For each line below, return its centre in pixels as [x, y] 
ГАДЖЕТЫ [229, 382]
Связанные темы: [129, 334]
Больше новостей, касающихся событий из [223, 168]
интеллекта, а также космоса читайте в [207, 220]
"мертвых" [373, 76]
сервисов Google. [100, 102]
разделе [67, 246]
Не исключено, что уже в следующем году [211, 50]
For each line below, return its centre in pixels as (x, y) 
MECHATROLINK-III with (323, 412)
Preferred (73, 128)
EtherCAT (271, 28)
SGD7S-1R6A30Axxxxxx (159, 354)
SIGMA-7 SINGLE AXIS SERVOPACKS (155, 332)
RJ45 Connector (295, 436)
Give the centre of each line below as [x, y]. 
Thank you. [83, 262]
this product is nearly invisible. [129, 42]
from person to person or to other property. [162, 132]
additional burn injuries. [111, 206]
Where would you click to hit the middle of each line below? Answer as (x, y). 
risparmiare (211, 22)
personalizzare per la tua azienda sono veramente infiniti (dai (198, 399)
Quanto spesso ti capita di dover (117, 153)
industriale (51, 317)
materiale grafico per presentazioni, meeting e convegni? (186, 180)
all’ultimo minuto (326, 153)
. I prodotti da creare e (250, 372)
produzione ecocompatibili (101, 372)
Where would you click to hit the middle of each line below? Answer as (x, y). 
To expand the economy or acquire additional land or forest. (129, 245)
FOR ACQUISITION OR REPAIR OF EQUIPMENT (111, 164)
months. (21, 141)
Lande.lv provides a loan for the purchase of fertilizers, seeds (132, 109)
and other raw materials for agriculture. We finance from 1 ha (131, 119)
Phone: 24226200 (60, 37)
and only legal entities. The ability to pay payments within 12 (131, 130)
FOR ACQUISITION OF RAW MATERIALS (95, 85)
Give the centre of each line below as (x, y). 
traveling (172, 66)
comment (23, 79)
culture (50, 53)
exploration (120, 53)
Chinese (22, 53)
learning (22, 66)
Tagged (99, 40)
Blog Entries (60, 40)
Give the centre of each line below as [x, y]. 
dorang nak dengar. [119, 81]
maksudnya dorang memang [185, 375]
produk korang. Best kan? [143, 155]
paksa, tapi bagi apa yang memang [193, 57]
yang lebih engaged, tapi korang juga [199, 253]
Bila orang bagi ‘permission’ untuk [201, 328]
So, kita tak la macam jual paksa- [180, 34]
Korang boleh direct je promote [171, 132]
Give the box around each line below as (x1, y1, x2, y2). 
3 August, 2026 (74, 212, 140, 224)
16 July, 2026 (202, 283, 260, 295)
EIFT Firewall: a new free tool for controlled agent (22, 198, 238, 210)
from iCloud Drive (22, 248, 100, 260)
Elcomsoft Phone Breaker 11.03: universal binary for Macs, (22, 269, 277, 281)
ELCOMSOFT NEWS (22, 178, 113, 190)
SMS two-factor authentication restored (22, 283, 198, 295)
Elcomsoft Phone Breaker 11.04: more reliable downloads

━━━━━━

■ Assigned task
Using the entries above, extract exactly the span from the line with "интеллекта, а также" to the line with "risparmiare (211, 22)", both lines included; leave out everything else.

■ Final answer
интеллекта, а также космоса читайте в [207, 220]
"мертвых" [373, 76]
сервисов Google. [100, 102]
разделе [67, 246]
Не исключено, что уже в следующем году [211, 50]
For each line below, return its centre in pixels as (x, y) 
MECHATROLINK-III with (323, 412)
Preferred (73, 128)
EtherCAT (271, 28)
SGD7S-1R6A30Axxxxxx (159, 354)
SIGMA-7 SINGLE AXIS SERVOPACKS (155, 332)
RJ45 Connector (295, 436)
Give the centre of each line below as [x, y]. 
Thank you. [83, 262]
this product is nearly invisible. [129, 42]
from person to person or to other property. [162, 132]
additional burn injuries. [111, 206]
Where would you click to hit the middle of each line below? Answer as (x, y). 
risparmiare (211, 22)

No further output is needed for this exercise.